The chest X–rays showed bilateral or unilateral pleural thickening of the pulmonary apex in two and six subjects in the toner–handling group and non–toner–handling group, respectively, and emphysema in two subjects in the non–toner–handling group.
Finding from the three survey points of 2004, 2008, and 2013
Subject demographics
We followed up 37 subjects in three survey years, 2004, 2008, and 2013. The follow up rates of the toner–handling group and non–toner–handling group were 24.5% (13/53 subjects) and 45.2% (24/53 subjects). The characteristics of the 37 subjects are shown in Table 4. In terms of the presence of respiratory illness, a subject in the non–toner–handling group had contracted bronchiectasis before 2003, but no other subjects contracted a respiratory disease from 2004 to 2013. During this survey periods, none of the 106 subjects had a new onset or died of a respiratory disease.
Table 4. Characteristics of the 37 subjects in 2004.
| Parameters | Toner–handling group | Non–toner–handling group | t value | p value | |||
|---|---|---|---|---|---|---|---|
| No. of subjects | 13 | 24 | |||||
| Sex | |||||||
| Male, n / (%) | 12 | (92.3) | 23 | (95.8) | |||
| Female, n / (%) | 1 | (8.3) | 1 | (4.2) | |||
| Age, Mean / (SD) | 40.5 | (7.4) | 39.1 | (6.5) | 0.588 | 0.565 | |
| Age group (years), n / (%) | |||||||
| 20–29 | 1 | (7.7) | 2 | (8.3) | |||
| 30–39 | 4 | (30.8) | 10 | (41.7) | |||
| 40–49 | 7 | (53.8) | 11 | (45.8) | |||
| 50–59 | 1 | (7.7) | 1 | (4.2) | |||
| BMI, Mean / (SD) | 23.9 | (4.6) | 23.0 | (2.4) | 0.784 | 0.438 | |
| Smoking | |||||||
| Never smoker, n / (%) | 4 | (30.8) | 8 | (33.3) | |||
| Former smoker 1a, n / (%) | 1 | (7.7) | 4 | (16.7) | |||
| Former smoker 2b, n / (%) | 4 | (30.8) | 6 | (25.0.) | |||
| Current smoker, n / (%) | 4 | (30.8) | 6 | (25.0) | |||
| PI of respiratory system | |||||||
| bronchiectasis | 1 | ||||||
| PMH of respiratory system | |||||||
| pneumonia, bronchitis | 1 | 1 | |||||
| pleuritis | 1 | ||||||
BMI: body mass index, SD: standard deviation, PI: present illness, PMH: past medical history,
a Former smoker 1 were group of subjects who had ceased smoking before 2003. b Former smoker 2 were subjects who had ceased smoking during the years of the survey.

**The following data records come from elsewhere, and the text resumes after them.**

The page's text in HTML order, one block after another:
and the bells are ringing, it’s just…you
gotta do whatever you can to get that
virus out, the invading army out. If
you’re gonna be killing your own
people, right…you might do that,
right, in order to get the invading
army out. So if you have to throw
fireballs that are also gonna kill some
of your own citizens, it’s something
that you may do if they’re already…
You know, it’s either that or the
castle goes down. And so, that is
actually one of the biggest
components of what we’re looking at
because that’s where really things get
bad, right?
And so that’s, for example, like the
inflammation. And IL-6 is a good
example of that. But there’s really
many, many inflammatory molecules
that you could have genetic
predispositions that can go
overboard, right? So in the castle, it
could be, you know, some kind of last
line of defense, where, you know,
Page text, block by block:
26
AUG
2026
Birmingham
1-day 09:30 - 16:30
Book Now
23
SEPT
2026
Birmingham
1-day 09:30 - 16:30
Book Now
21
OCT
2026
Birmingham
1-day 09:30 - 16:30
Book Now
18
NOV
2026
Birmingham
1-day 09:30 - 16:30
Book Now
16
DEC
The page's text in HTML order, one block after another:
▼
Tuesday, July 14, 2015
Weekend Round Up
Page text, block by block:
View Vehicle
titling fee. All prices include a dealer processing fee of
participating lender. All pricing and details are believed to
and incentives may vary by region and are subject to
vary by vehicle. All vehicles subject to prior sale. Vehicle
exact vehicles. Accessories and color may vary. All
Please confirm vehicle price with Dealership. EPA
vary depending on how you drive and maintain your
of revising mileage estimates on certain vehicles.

The participation rates at the three survey points of 2004, 2008, and 2013 that also came under the annual survey points between 2004 to 2008 were 51.1% (11/32 subjects) in the toner–handling group and 34.4% (23/45 subjects) in the non–toner–handling group.

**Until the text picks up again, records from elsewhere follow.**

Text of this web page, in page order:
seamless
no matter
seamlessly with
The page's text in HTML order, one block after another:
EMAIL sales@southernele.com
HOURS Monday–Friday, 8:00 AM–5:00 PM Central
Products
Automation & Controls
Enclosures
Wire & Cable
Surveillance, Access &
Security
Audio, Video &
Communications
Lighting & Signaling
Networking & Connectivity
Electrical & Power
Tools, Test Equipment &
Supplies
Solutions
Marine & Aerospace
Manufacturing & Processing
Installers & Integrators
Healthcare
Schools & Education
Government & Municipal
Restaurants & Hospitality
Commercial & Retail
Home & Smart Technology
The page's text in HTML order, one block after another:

The Japanese version ATS–DLD–78 Adult questionnaire
The number of subjects who had any of the five respiratory symptoms in the toner–handling group and non–toner–handling group are shown in Table 5. The rate of subjects who had persistent cough, persistent phlegm and persistent cough and phlegm was the most in 2004 out of the three survey points, after which point the number declined. The subjects who had wheezing without an asthmatic response and breathlessness numbered a few over the three survey points.
Table 5. Respiratory symptoms using self–reported questionnaire in the toner–handling group and the non–toner–handling group in 2004, 2008, and 2013.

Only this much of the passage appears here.